Microsoft launched the .NET name over five years ago in June 2000. Originally codenamed Next Generation Windows Services, .NET quickly expanded to embrace everything Microsoft planned for the future - in a frenzy of excessive marketing zeal, Redmond seemed to add the .NET moniker to every product it mentioned. There was Windows .NET Server (later re-renamed plain Windows Server 2003), Visio Studio .NET and even MapPoint .NET. This '.NET with everything' approach certainly confused the market, to the extent that Microsoft later did a U-turn and removed the .NET moniker from almost everything.
Nowadays, Microsoft defines .NET as 'the Microsoft Web Services strategy to connect information, people, systems and devices through software. Integrated across the Microsoft platform, .NET technology provides the ability to quickly build, deploy, manage and use connected, security-enhanced solutions with Web Services.' Beyond all the hype, .NET is several things at once: a new API, a new programming model (along with associated development tools), a new run-time system for applications, and a new style of communications architecture based on XML Web Services. In short, it's both a strategy and an architecture.

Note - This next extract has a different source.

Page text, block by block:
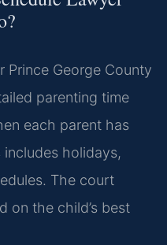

When trying to define .NET to IT pros, the diagram I like to start with is shown here as Figure 1 and illustrates the key components of the architecture, which are:
1 Operating system. The .NET story begins with the OS. The current version 1.1 of the .NET Framework runs on all recent versions of Windows, including NT (with SP 6a), 2000, XP and Windows 2003, as well as Windows 98 and Windows ME. Version 2 of the .NET Framework will arrive later this year and is planned to be supported by Windows 2003 Server, XP, Windows 2000 and Vista (Win9x will no longer be supported).